[Assignment]
Exclude all pictures, then copy each of the records exactly as written.

--- Available records Enclosed Below ---

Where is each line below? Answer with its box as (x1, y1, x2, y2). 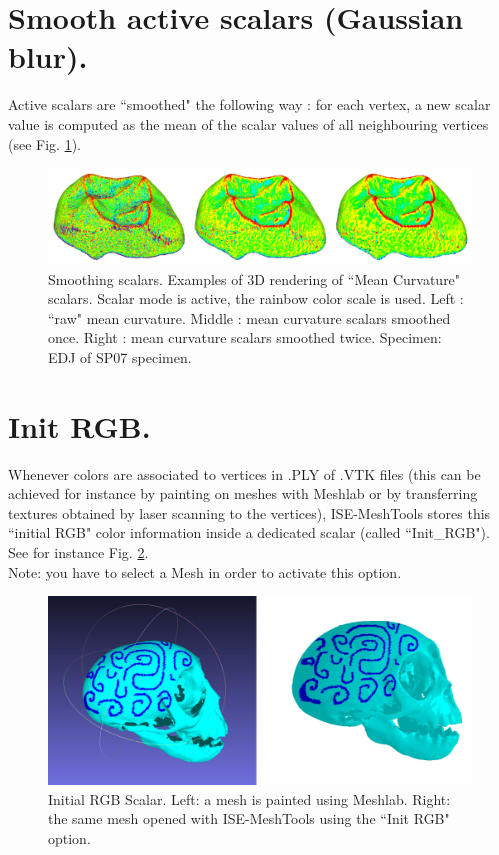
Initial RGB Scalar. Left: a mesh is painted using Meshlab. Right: (48, 788, 451, 809)
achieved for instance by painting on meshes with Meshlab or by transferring (8, 483, 478, 504)
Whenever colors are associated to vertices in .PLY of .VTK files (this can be (8, 463, 481, 484)
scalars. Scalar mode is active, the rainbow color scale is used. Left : (48, 288, 464, 309)
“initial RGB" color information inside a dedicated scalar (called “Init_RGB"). (8, 522, 490, 543)
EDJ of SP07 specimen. (48, 346, 192, 367)
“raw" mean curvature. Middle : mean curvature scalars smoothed (48, 307, 451, 328)
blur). (8, 36, 88, 77)
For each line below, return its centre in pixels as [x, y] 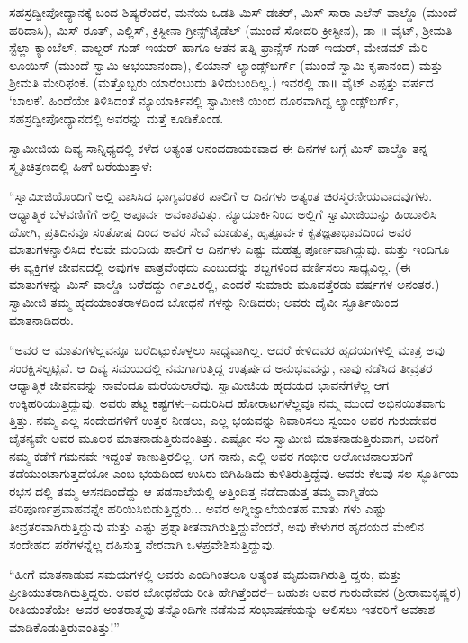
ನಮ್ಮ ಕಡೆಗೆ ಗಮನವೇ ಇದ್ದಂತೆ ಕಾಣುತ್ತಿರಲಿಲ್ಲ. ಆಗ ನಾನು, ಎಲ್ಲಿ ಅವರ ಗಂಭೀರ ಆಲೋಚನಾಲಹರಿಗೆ [211, 455]
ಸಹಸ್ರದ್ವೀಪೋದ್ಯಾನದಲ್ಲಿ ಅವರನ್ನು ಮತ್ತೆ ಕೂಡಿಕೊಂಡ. [117, 118]
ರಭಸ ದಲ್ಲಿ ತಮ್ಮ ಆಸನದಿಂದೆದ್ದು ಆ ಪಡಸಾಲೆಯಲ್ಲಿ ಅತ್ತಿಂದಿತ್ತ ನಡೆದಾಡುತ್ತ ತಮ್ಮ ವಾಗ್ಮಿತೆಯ [194, 490]
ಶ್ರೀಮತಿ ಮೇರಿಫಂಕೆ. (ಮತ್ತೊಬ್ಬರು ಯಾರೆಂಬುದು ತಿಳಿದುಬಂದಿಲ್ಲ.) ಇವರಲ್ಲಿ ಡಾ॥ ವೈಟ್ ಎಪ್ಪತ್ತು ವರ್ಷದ [221, 82]
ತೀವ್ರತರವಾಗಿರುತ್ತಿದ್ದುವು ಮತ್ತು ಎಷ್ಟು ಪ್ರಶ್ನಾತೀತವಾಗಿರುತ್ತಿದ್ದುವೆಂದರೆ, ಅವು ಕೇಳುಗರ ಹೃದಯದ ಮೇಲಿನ [217, 526]
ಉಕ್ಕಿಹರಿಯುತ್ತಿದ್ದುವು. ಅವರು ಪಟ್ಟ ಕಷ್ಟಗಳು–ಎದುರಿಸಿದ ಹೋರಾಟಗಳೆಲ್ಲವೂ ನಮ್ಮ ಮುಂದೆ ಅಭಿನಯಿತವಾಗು [227, 402]
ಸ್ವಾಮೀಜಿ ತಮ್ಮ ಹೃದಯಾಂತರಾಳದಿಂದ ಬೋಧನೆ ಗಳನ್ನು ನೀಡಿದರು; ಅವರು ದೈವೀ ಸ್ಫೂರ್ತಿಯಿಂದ [204, 301]
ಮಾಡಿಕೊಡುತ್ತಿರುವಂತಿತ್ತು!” [64, 627]
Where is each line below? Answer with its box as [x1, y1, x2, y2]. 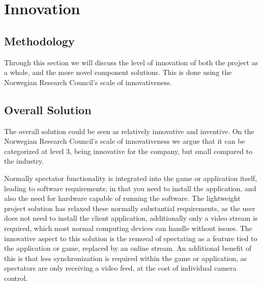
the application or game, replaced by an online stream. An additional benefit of [4, 243, 251, 253]
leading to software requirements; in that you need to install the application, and [4, 183, 256, 193]
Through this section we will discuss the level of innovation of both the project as [4, 57, 258, 67]
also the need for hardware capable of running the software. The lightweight [4, 193, 241, 203]
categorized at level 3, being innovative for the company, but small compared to [4, 145, 253, 156]
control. [4, 272, 28, 283]
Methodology [4, 33, 75, 48]
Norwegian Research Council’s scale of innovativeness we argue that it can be [4, 136, 245, 146]
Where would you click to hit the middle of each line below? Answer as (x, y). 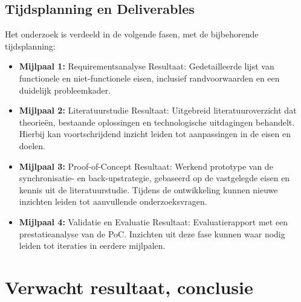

--- End of Enclosed Available records ---

[Task solution]
Where is each line below? Answer with its box as (x1, y1, x2, y2). 
Initial RGB Scalar. Left: a mesh is painted using Meshlab. Right: (48, 788, 451, 809)
achieved for instance by painting on meshes with Meshlab or by transferring (8, 483, 478, 504)
Whenever colors are associated to vertices in .PLY of .VTK files (this can be (8, 463, 481, 484)
scalars. Scalar mode is active, the rainbow color scale is used. Left : (48, 288, 464, 309)
“initial RGB" color information inside a dedicated scalar (called “Init_RGB"). (8, 522, 490, 543)
EDJ of SP07 specimen. (48, 346, 192, 367)
“raw" mean curvature. Middle : mean curvature scalars smoothed (48, 307, 451, 328)
blur). (8, 36, 88, 77)
For each line below, return its centre in pixels as [x, y] 
ನಮ್ಮ ಕಡೆಗೆ ಗಮನವೇ ಇದ್ದಂತೆ ಕಾಣುತ್ತಿರಲಿಲ್ಲ. ಆಗ ನಾನು, ಎಲ್ಲಿ ಅವರ ಗಂಭೀರ ಆಲೋಚನಾಲಹರಿಗೆ [211, 455]
ಸಹಸ್ರದ್ವೀಪೋದ್ಯಾನದಲ್ಲಿ ಅವರನ್ನು ಮತ್ತೆ ಕೂಡಿಕೊಂಡ. [117, 118]
ರಭಸ ದಲ್ಲಿ ತಮ್ಮ ಆಸನದಿಂದೆದ್ದು ಆ ಪಡಸಾಲೆಯಲ್ಲಿ ಅತ್ತಿಂದಿತ್ತ ನಡೆದಾಡುತ್ತ ತಮ್ಮ ವಾಗ್ಮಿತೆಯ [194, 490]
ಶ್ರೀಮತಿ ಮೇರಿಫಂಕೆ. (ಮತ್ತೊಬ್ಬರು ಯಾರೆಂಬುದು ತಿಳಿದುಬಂದಿಲ್ಲ.) ಇವರಲ್ಲಿ ಡಾ॥ ವೈಟ್ ಎಪ್ಪತ್ತು ವರ್ಷದ [221, 82]
ತೀವ್ರತರವಾಗಿರುತ್ತಿದ್ದುವು ಮತ್ತು ಎಷ್ಟು ಪ್ರಶ್ನಾತೀತವಾಗಿರುತ್ತಿದ್ದುವೆಂದರೆ, ಅವು ಕೇಳುಗರ ಹೃದಯದ ಮೇಲಿನ [217, 526]
ಉಕ್ಕಿಹರಿಯುತ್ತಿದ್ದುವು. ಅವರು ಪಟ್ಟ ಕಷ್ಟಗಳು–ಎದುರಿಸಿದ ಹೋರಾಟಗಳೆಲ್ಲವೂ ನಮ್ಮ ಮುಂದೆ ಅಭಿನಯಿತವಾಗು [227, 402]
ಸ್ವಾಮೀಜಿ ತಮ್ಮ ಹೃದಯಾಂತರಾಳದಿಂದ ಬೋಧನೆ ಗಳನ್ನು ನೀಡಿದರು; ಅವರು ದೈವೀ ಸ್ಫೂರ್ತಿಯಿಂದ [204, 301]
ಮಾಡಿಕೊಡುತ್ತಿರುವಂತಿತ್ತು!” [64, 627]
Where is each line below? Answer with its box as [x1, y1, x2, y2]. 
the application or game, replaced by an online stream. An additional benefit of [4, 243, 251, 253]
leading to software requirements; in that you need to install the application, and [4, 183, 256, 193]
Through this section we will discuss the level of innovation of both the project as [4, 57, 258, 67]
also the need for hardware capable of running the software. The lightweight [4, 193, 241, 203]
categorized at level 3, being innovative for the company, but small compared to [4, 145, 253, 156]
control. [4, 272, 28, 283]
Methodology [4, 33, 75, 48]
Norwegian Research Council’s scale of innovativeness we argue that it can be [4, 136, 245, 146]
Where would you click to hit the middle of each line below? Answer as (x, y). 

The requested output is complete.